Saturday, April 16, 2011

I knew I was done when....


My career as a college professor ended in 1997 after about 16 years in classrooms at four universities. I was rooting around on the web earlier today and something someone posted on some forum for some reason (it's amazing how these things work) suddenly triggered a memory of the classroom I was in the moment I knew I wasn't going to make it in that profession.

It was in February of 1992. I can't remember the class other than it was an upper level undergraduate class full of Communication Studies majors. At some point a discussion started about the conviction of boxer, Mike Tyson, on rape charges. The crime had taken place at a downtown Indianapolis hotel; the trial had just concluded a day or two before at the downtown Indianapolis courthouse, and both of those places were about a mile or less from the classroom.

The discussion among white and black students and male and female students plunged into questions of race and justice and sex and celebrity and was moving along quite nicely until one student offered this explanation:

They had to find Mike Tyson guilty because William Kennedy Smith had just been acquitted (about a month earlier) in another highly publicized rape trial.

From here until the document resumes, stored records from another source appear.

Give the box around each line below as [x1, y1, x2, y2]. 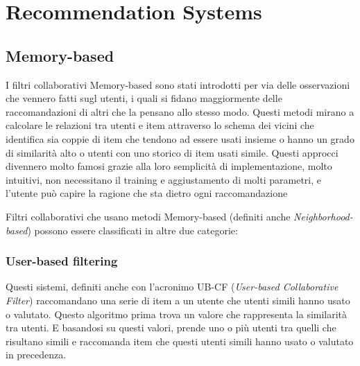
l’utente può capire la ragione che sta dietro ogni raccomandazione [6, 186, 288, 200]
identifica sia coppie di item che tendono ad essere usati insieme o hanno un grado [6, 131, 354, 146]
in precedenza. [6, 347, 67, 362]
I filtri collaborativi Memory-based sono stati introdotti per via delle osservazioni [6, 77, 350, 91]
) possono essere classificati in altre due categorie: [27, 223, 238, 237]
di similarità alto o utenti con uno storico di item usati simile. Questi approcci [6, 145, 338, 159]
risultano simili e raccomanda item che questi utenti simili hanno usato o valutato [6, 333, 354, 348]
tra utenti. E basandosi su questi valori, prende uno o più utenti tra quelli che [6, 320, 336, 335]
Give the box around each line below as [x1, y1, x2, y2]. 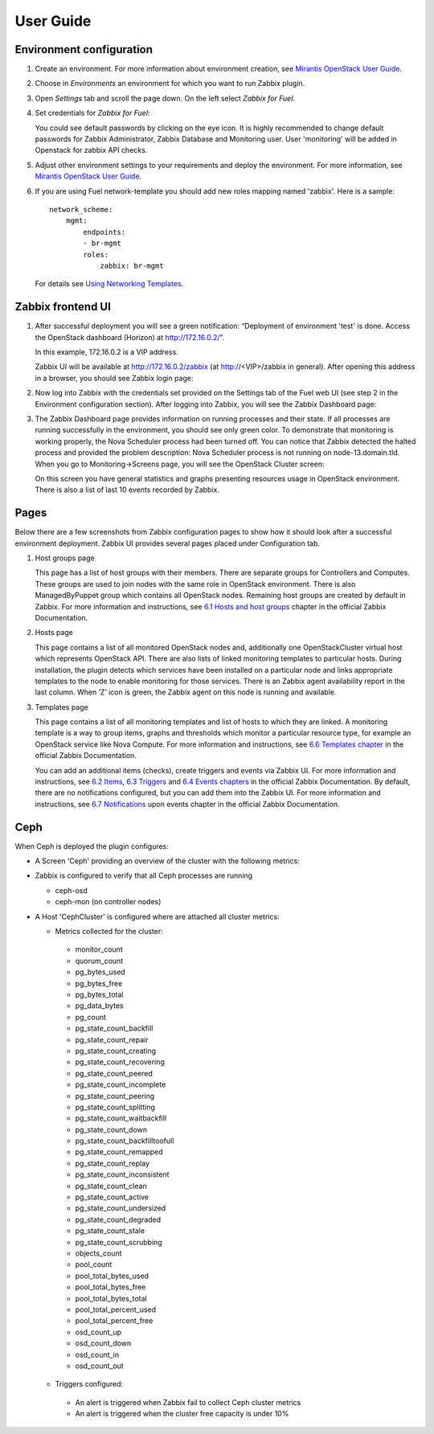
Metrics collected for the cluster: [55, 927, 164, 936]
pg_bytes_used [75, 967, 126, 977]
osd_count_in [75, 1350, 120, 1359]
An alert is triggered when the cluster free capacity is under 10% [75, 1409, 289, 1419]
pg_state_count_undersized [75, 1203, 166, 1213]
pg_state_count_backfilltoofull [75, 1136, 174, 1145]
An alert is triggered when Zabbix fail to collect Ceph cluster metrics [75, 1397, 301, 1407]
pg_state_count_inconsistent [75, 1170, 170, 1179]
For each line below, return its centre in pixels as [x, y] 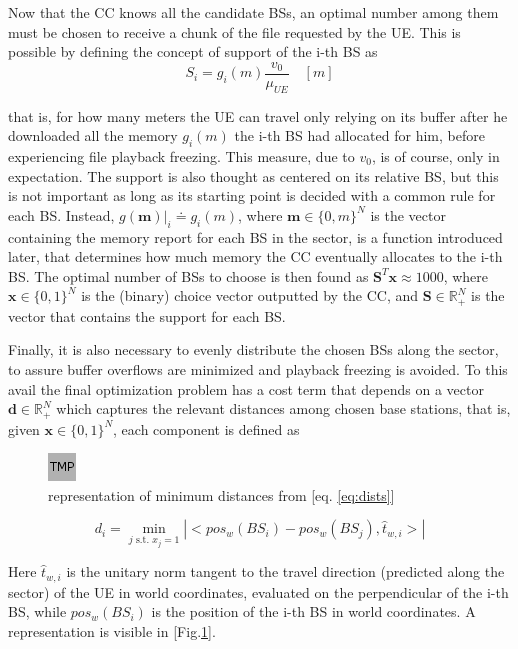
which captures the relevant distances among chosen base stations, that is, [283, 408]
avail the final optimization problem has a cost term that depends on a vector [246, 388]
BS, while [37, 611]
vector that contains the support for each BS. [147, 315]
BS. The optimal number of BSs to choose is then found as [188, 275]
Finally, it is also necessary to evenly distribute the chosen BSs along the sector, [253, 349]
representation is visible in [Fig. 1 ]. [112, 630]
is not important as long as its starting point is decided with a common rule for [252, 195]
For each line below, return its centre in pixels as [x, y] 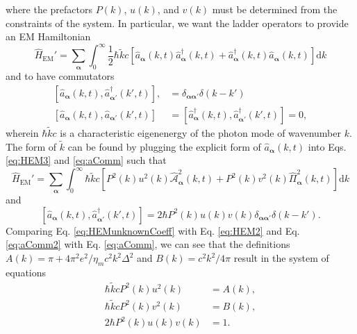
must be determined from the [275, 9]
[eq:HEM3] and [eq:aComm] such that [86, 160]
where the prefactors [49, 9]
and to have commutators [60, 76]
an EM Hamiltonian [48, 36]
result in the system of [281, 258]
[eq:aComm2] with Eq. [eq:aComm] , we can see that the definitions [148, 244]
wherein [22, 132]
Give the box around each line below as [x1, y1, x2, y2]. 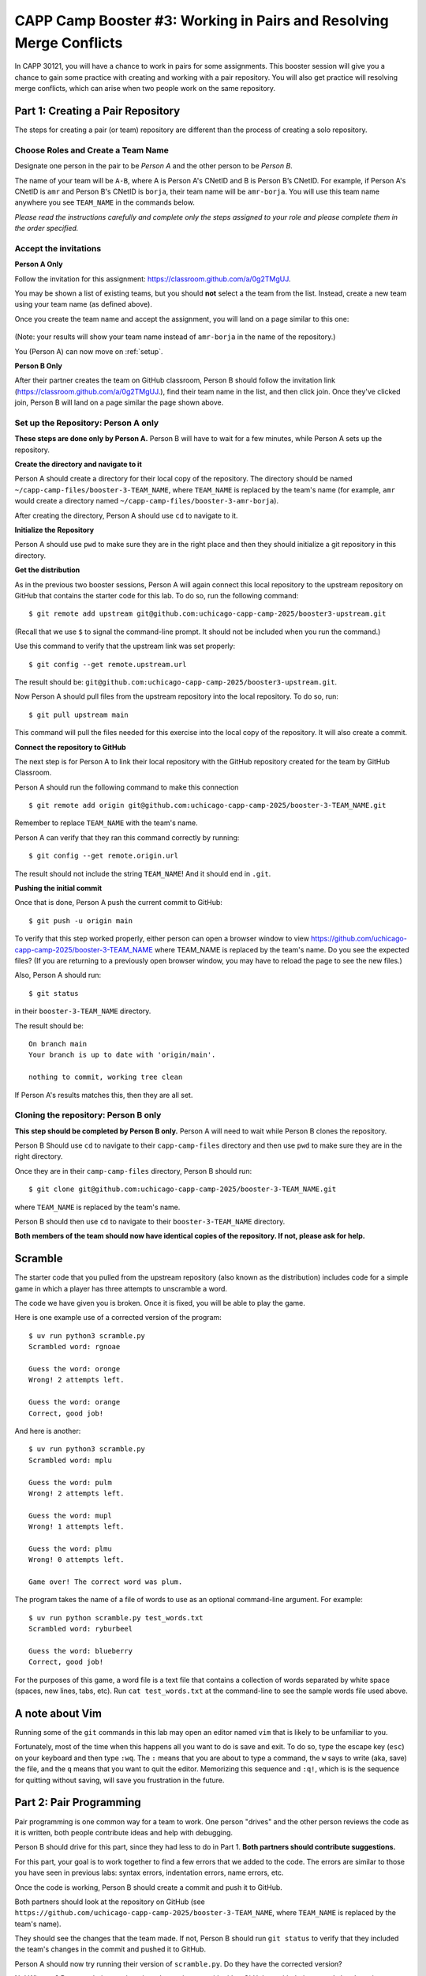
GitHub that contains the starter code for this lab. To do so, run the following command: [14, 591, 299, 600]
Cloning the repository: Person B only [14, 1110, 162, 1121]
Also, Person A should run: [14, 971, 102, 980]
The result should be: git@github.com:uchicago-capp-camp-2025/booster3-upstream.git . [14, 677, 338, 687]
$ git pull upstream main [28, 710, 129, 719]
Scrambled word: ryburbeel [28, 1624, 133, 1634]
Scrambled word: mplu [28, 1455, 112, 1465]
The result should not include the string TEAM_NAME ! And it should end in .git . [14, 869, 271, 878]
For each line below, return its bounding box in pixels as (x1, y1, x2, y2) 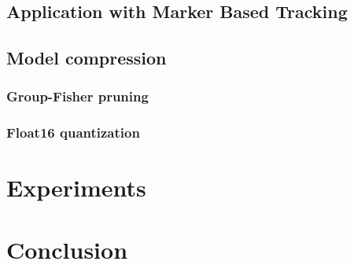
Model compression (6, 46, 167, 70)
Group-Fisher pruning (6, 86, 149, 106)
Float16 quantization (6, 123, 140, 142)
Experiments (6, 171, 146, 204)
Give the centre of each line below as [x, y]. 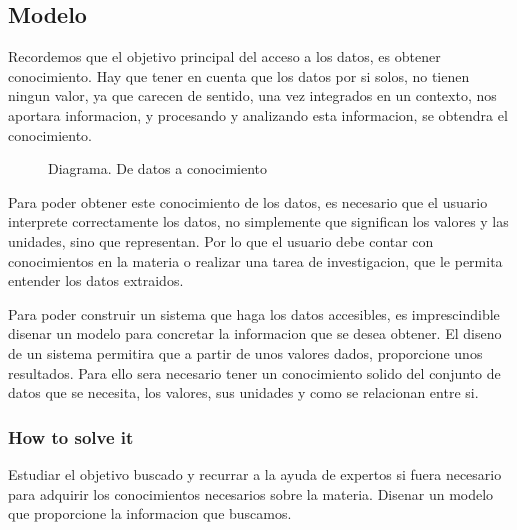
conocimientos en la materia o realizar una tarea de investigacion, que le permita [255, 260]
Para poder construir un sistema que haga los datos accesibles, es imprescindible [254, 313]
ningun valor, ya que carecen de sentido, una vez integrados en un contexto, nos [252, 95]
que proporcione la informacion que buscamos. [150, 513]
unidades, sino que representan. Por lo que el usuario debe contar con [221, 240]
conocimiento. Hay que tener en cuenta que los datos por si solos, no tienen [239, 75]
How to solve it [71, 436]
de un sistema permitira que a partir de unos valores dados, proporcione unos [245, 352]
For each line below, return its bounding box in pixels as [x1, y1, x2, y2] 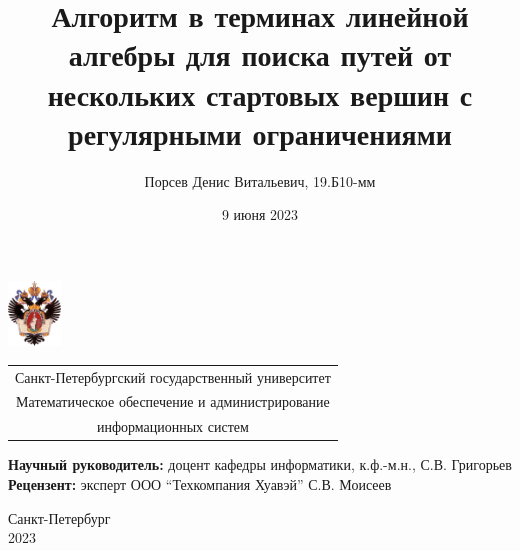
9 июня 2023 [221, 204, 299, 225]
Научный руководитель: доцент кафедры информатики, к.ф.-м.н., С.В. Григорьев [8, 454, 512, 475]
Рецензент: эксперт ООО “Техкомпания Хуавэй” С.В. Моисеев [8, 473, 392, 494]
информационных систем [96, 416, 249, 437]
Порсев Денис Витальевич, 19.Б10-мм [144, 170, 376, 191]
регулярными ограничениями [68, 112, 452, 153]
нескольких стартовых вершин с [47, 73, 473, 114]
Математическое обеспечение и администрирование [16, 391, 330, 412]
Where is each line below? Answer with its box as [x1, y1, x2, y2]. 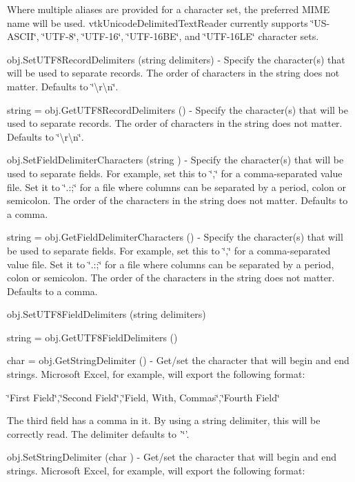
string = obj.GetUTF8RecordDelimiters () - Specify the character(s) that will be [7, 102, 349, 117]
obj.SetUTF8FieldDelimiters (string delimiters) [7, 307, 206, 321]
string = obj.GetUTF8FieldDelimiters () [7, 330, 178, 344]
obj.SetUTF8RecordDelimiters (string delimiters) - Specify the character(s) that [7, 52, 345, 66]
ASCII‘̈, [7, 29, 39, 43]
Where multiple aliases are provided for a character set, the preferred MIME [7, 2, 330, 16]
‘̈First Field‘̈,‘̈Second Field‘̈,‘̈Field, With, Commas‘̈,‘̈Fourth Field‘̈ [7, 390, 280, 404]
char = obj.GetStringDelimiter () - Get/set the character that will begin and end [7, 353, 349, 368]
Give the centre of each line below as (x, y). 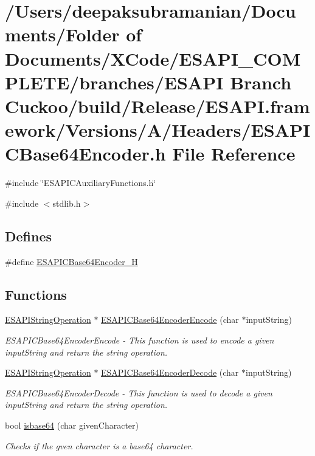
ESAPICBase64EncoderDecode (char (170, 372)
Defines (29, 236)
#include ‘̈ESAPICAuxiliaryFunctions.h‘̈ (81, 183)
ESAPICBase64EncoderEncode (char (170, 320)
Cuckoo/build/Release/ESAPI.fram (157, 105)
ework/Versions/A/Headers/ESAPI (158, 130)
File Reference (234, 154)
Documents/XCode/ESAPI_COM (153, 58)
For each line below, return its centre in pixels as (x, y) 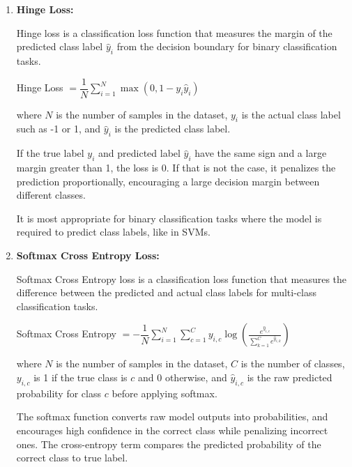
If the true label (50, 153)
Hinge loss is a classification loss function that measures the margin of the (174, 32)
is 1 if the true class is (81, 377)
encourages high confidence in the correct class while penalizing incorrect (172, 430)
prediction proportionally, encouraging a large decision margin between (168, 181)
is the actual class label (291, 114)
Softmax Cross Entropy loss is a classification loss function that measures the (182, 278)
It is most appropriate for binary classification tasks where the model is (169, 218)
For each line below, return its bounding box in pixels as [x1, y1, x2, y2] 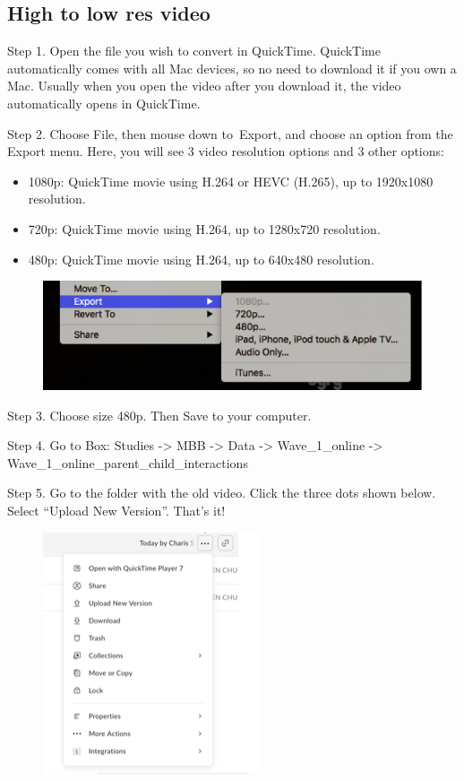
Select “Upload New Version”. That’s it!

There was a pause, and then - and this was the moment for me - every single student agreed with him.

And I remember suddenly feeling a wave of hopelessness wash over me. It seemed to me that to believe in the sense of that brought with it epistemological and ontological requirements that could take decades to fully suss out.

It still does.

It suggests a worldview in which everything is controlled somehow by a cabal of celebrity rapist Illuminati charged with maintaining a delicate balance of celebrity sexual assault.

For the next five years I tried to work through it, or work around it, ignore it, and I just never could. My friends who still teach are all better at it than I ever was or was ever going to be and I don't mean any of this as any kind of indictment of the profession. It's just the story of what happened to me.

2 comments:

Jim Duffy said...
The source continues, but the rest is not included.